> About this task
Retype the records below exactly as they stand, but with no images.

Entries provided START

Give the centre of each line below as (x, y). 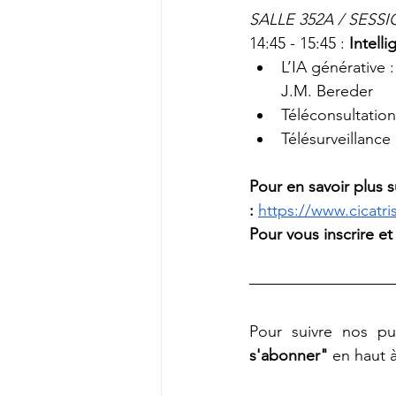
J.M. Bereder (327, 91)
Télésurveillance (336, 139)
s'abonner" (289, 355)
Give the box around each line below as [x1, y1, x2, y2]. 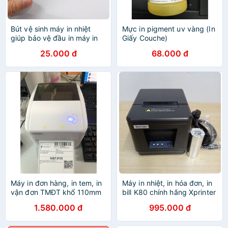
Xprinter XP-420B [11, 197, 70, 206]
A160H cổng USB [122, 197, 181, 206]
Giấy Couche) [122, 34, 168, 42]
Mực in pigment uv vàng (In [122, 24, 215, 33]
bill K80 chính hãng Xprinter [122, 188, 216, 196]
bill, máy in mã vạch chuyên [11, 43, 104, 51]
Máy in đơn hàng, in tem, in [11, 179, 102, 187]
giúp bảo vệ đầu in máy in [11, 34, 98, 42]
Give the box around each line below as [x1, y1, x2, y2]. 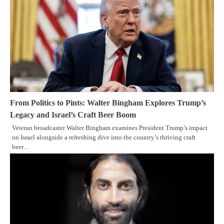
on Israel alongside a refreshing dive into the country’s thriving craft [12, 133, 195, 141]
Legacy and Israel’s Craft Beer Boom [10, 110, 136, 119]
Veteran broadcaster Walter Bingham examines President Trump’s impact [12, 123, 207, 131]
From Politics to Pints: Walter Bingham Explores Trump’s [10, 98, 206, 107]
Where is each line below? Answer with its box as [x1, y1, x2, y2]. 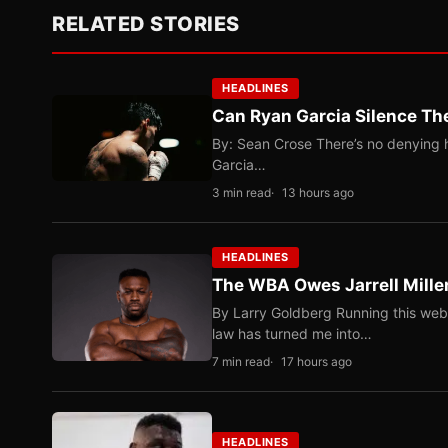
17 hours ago [281, 354, 352, 369]
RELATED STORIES [52, 12, 240, 36]
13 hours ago [282, 185, 354, 200]
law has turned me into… [212, 325, 372, 342]
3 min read [212, 185, 271, 200]
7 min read [212, 354, 270, 369]
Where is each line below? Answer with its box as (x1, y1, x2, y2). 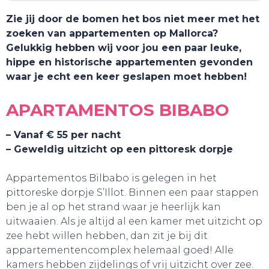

Entries provided END

> Exercise output
Give the centre of each line below as (x, y). 
J.M. Bereder (327, 91)
Télésurveillance (336, 139)
s'abonner" (289, 355)
Give the box around each line below as [x1, y1, x2, y2]. 
Xprinter XP-420B [11, 197, 70, 206]
A160H cổng USB [122, 197, 181, 206]
Giấy Couche) [122, 34, 168, 42]
Mực in pigment uv vàng (In [122, 24, 215, 33]
bill K80 chính hãng Xprinter [122, 188, 216, 196]
bill, máy in mã vạch chuyên [11, 43, 104, 51]
Máy in đơn hàng, in tem, in [11, 179, 102, 187]
giúp bảo vệ đầu in máy in [11, 34, 98, 42]
Give the box around each line below as [x1, y1, x2, y2]. 
on Israel alongside a refreshing dive into the country’s thriving craft [12, 133, 195, 141]
Legacy and Israel’s Craft Beer Boom [10, 110, 136, 119]
Veteran broadcaster Walter Bingham examines President Trump’s impact [12, 123, 207, 131]
From Politics to Pints: Walter Bingham Explores Trump’s [10, 98, 206, 107]
Where is each line below? Answer with its box as [x1, y1, x2, y2]. 
17 hours ago [281, 354, 352, 369]
RELATED STORIES [52, 12, 240, 36]
13 hours ago [282, 185, 354, 200]
law has turned me into… [212, 325, 372, 342]
3 min read [212, 185, 271, 200]
7 min read [212, 354, 270, 369]
Where is each line below? Answer with its box as (x1, y1, x2, y2). 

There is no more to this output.